Multi-agent research copilot that separates LLM generation from deterministic verification to fight citation hallucination in scholarly literature review.
Athena retrieves real papers from scholarly APIs, generates evidence-grounded gap analysis and outline scaffolding, and then verifies every citation without an LLM in the matching logic — so bibliographic claims are machine-checkable, not hallucinated.
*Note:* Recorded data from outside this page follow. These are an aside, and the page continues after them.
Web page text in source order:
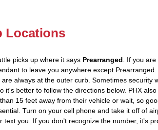
Locations
picks up where it says Prearranged . If you
to leave you anywhere except
always at the outer curb. Sometimes security
it's better to follow the directions below. PHX
15 feet away from their vehicle or wait, so
Turn on your cell phone and take it off of
text you. If you don't recognize the number, it's
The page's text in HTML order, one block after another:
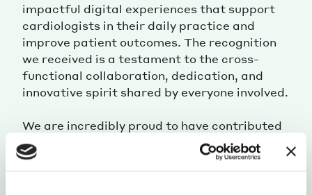
impactful digital experiences that support
cardiologists in their daily practice and
improve patient outcomes. The recognition
we received is a testament to the cross-
functional collaboration, dedication, and
innovative spirit shared by everyone involved.
We are incredibly proud to have contributed
to this journey and deeply grateful for the
trust placed in us by the Daiichi Sankyo Italia
team.
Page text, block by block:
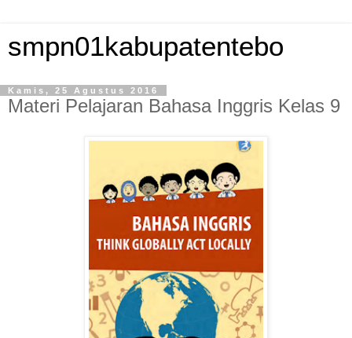
smpn01kabupatentebo
Kamis, 25 Agustus 2016
Materi Pelajaran Bahasa Inggris Kelas 9

It is a research-assistance tool with an academic-integrity banner in the UI, not an essay or paper ghostwriter.
The core design bet — evaluated below on a public benchmark — is that generation should be creative but verification should be deterministic.
| Question | Result | Significance |
|---|---|---|
Citation hallucination detection (HALLMARK dev_public, full N=1119) |
F1-H 0.747 · detection 0.776 · tier-weighted F1 0.813 | beats doi_only 0.373; see breakdown |
| Pipeline fake-citation rate | 27.8% (all) → 0% (verified-only policy) | deterministic filter |
| Multi-agent vs single-agent literature coverage | 0.855 vs 0.787 (+6.8 pp) | paired t-test p ≈ 4.4×10⁻⁵ |
| Blind pairwise preference (multi vs single) | 53.3% | not significant (p ≈ 0.70) — reported honestly |
| Blind human eval (n=12) | preferred multi-agent 11/12; multi deeper (4.83 vs 4.17) | diverges from the LLM judge — evidence of judge verbosity bias |
| Critic evidence-grounding rate | 1.000 | by construction |
Numbers come from 60 matched runs per RQ (20 topics × 3 repeats). A committed, read-only snapshot of the statistics and figures lives in docs/evaluation/ so you can verify them without re-running the multi-hour experiments. Full method and caveats: docs/TECHNICAL_REPORT.md.
The evaluation surfaced a result more interesting than a leaderboard win. Adding the Critic forced evidence grounding to 1.000, yet the LLM judge scored the no-Critic path deeper (RQ2, p ≈ 0.007) — counterintuitive if you assume more structure means more depth. The blind human study (n=12) then reversed the judge: the human rated multi-agent deeper (4.83 vs 4.17) and preferred it in 11/12 items, exactly where the LLM judge preferred single-agent. The takeaway: the LLM-as-judge penalizes the repetitive, corpus-grounded phrasing that multi-agent evidence-binding produces, while a human reader values it for depth. This is a concrete, reproducible example of LLM-judge bias — and the reason Athena keeps a human anchor and a deterministic (non-LLM) verifier in the loop rather than trusting an LLM to grade itself. (Caveat: single rater, n=12; see docs/TECHNICAL_REPORT.md §5.4.)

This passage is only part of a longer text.